Don Shomette

People are the Prize

A Note of Hope



My cable company changed internet plans and I was forced to pay the price—literally. My monthly bill jumped up tremendously, over sixty percent. I called to complain that I had never been notified of the change and that the increase was just too steep for the same service. When I was transferred to a customer rep, the person offered me five dollars off my bill for the next six months.

I explained to the rep that I had been with the cable company for a long time and that this was more to me than just a price increase. I felt a little betrayed, as if me being their client for ten years accounted for absolutely nothing and that I should simply switch companies since obviously there was no relationship.

The rep transferred me to a manager who listened patiently to me and then offered me a substantial credit on my bill. I replied, “Thank you. That means a lot to me,” and I meant it.

It would have been a good experience had it ended right there, but it didn’t. As I was just about to hang up, the manager added one more thing.

“Just so you understand, this will be the last time we will offer you a credit on your bill.”

This kind of stuff happens all the time. The conversation is going well, both sides are expressing what they want or feel, a happy (enough) conclusion is reached and while it should end right there, it doesn’t. Someone has to add just a little bit more, often just to make sure that the other person understands who’s in charge and the conversation ends poorly (when it didn’t need to) leaving a bad taste in someone’s mouth.

That was me and the cable company.

When you complete a conversation, especially one that has an unhappy, corrective, or negative connotation attached to it, let it end on a good note and never a warning. And just because a warning is true, that doesn’t make it necessary that you should say it or the other person should hear it.


How do you know you’re ending a conversation with a warning (threat)? It will start with something like…

“If I have to…”

“If you don’t…”

“Don’t make me…”

“This is the last time…”

“If this happens again…”

Instead, end your conversation with something like…

“I’m glad we worked it out.”

“I’m glad you feel better.”

“I’m happy that we’ve had a chance to talk.”

And if the conversation goes extremely poorly and you have that terrible feeling that nothing has been improved, you can never go wrong with saying…
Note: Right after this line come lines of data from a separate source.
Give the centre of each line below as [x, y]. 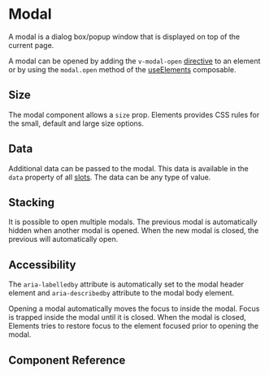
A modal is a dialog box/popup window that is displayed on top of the [124, 37]
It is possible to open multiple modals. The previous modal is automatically [133, 222]
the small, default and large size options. [76, 123]
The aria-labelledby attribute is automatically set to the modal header [126, 284]
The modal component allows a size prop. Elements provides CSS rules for [134, 114]
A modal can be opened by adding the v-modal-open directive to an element [134, 61]
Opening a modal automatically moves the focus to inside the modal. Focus [134, 308]
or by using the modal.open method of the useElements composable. [123, 69]
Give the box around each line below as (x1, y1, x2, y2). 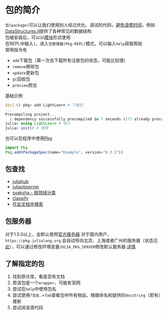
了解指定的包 (5, 259, 45, 268)
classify (12, 195, 29, 201)
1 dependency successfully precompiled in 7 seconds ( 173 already (9, 116, 150, 122)
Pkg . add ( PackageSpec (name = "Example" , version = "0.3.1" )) (5, 150, 123, 155)
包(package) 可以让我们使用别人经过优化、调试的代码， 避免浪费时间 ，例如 (5, 22, 156, 28)
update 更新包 (12, 70, 39, 76)
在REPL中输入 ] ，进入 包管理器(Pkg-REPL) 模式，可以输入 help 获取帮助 (5, 40, 143, 46)
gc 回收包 (12, 76, 31, 82)

“Just let me know how I can help.”

“I’ll do whatever I can.”

Warnings are nothing more than possible consequences and they can be important to know and necessary to state, just put them somewhere in the middle and not in the end. Have the conversation, say what you need to say, but do yourself and the other person a great service.

Let it end on a note of hope.

Author: Don Shomette

Don Shomette is a trainer, speaker, consultant, and owner of People are the Prize, a violence prevention company that helps people to prevent and survive a school attack. He has spent a lifetime working with police officers and principals and is consistently evaluated by those who attend his trainings as one of the best instructors ever. Don challenges, entertains, and helps school personnel to think of preventing violence in a new and positive way.

2 thoughts on “A Note of Hope

  1. You continue to “hit the nail on the head” Don. I’m going to use THIS post in my opening day meeting and save the McDonald’s post till later in the year. I also will have bookmarks made up that say something like…..”BE the note of HOPE!”